* Recorded information *
********************

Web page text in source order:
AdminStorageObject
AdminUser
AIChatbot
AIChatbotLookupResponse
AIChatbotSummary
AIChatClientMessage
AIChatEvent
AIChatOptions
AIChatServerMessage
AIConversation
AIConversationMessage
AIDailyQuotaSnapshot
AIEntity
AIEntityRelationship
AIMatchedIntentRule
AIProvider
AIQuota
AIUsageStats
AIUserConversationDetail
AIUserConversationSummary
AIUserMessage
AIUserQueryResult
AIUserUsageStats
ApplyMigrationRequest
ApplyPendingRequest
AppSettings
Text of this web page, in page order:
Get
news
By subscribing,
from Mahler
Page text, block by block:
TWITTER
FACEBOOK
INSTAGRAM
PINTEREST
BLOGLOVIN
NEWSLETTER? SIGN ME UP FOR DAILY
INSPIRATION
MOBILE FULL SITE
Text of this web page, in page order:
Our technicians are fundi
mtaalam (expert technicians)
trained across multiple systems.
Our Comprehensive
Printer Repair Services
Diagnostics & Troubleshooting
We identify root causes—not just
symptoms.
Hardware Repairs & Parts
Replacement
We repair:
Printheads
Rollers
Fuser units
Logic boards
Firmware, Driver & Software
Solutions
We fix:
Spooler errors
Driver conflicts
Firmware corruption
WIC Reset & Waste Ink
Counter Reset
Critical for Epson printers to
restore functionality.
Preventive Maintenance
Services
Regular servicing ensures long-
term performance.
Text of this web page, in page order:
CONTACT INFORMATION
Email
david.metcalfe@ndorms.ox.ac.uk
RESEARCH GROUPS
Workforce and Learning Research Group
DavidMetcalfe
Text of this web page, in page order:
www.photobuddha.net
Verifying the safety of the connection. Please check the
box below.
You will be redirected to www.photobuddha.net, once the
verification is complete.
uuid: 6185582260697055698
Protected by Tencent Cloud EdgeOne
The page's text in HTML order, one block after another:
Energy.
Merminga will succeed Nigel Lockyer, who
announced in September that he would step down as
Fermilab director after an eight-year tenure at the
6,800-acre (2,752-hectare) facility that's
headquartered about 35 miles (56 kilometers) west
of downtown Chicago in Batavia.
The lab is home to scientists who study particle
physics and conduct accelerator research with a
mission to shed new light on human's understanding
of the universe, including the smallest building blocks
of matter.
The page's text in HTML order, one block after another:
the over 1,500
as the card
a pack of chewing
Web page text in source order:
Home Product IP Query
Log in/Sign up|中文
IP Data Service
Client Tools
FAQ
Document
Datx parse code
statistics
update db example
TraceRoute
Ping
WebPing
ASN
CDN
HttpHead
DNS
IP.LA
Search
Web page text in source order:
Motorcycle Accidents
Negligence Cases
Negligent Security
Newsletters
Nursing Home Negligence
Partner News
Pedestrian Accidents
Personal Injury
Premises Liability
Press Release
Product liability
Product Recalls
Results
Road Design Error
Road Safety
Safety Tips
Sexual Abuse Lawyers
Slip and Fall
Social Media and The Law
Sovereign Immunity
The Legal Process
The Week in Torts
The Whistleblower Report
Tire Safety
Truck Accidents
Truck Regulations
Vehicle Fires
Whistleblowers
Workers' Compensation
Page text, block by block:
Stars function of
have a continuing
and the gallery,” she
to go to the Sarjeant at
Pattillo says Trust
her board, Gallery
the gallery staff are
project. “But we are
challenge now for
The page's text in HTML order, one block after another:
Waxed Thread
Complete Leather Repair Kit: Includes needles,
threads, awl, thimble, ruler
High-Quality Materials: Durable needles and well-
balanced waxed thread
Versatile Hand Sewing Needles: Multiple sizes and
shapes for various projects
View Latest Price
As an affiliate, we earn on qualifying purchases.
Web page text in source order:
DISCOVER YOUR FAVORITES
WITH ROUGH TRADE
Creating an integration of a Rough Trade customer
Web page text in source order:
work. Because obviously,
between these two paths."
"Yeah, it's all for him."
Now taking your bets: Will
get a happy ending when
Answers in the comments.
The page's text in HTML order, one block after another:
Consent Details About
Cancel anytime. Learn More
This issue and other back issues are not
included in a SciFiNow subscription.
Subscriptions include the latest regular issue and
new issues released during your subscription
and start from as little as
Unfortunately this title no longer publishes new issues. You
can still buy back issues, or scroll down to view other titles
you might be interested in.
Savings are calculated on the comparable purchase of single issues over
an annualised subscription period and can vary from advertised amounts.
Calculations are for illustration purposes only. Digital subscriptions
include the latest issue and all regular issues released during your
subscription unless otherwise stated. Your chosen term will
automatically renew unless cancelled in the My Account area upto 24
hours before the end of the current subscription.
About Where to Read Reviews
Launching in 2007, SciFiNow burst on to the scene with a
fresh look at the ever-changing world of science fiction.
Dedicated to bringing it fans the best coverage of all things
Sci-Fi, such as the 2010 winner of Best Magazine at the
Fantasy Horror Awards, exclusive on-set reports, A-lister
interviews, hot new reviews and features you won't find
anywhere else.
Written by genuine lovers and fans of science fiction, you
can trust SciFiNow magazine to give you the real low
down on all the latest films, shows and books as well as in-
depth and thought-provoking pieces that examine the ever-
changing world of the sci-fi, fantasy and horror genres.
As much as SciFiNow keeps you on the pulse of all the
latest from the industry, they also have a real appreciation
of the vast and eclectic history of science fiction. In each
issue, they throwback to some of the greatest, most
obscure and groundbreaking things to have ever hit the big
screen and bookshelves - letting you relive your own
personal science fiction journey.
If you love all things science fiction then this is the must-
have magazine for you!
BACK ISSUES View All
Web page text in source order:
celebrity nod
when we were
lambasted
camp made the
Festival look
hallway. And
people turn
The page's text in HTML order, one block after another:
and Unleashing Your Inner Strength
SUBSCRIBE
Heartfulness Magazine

********************

* About this exercise *
Copy out exactly the line holding "As much as SciFiNow" and each line after it through the end of the entries, and leave out everything else.

* Response to the task *
As much as SciFiNow keeps you on the pulse of all the
latest from the industry, they also have a real appreciation
of the vast and eclectic history of science fiction. In each
issue, they throwback to some of the greatest, most
obscure and groundbreaking things to have ever hit the big
screen and bookshelves - letting you relive your own
personal science fiction journey.
If you love all things science fiction then this is the must-
have magazine for you!
BACK ISSUES View All
Web page text in source order:
celebrity nod
when we were
lambasted
camp made the
Festival look
hallway. And
people turn
The page's text in HTML order, one block after another:
and Unleashing Your Inner Strength
SUBSCRIBE
Heartfulness Magazine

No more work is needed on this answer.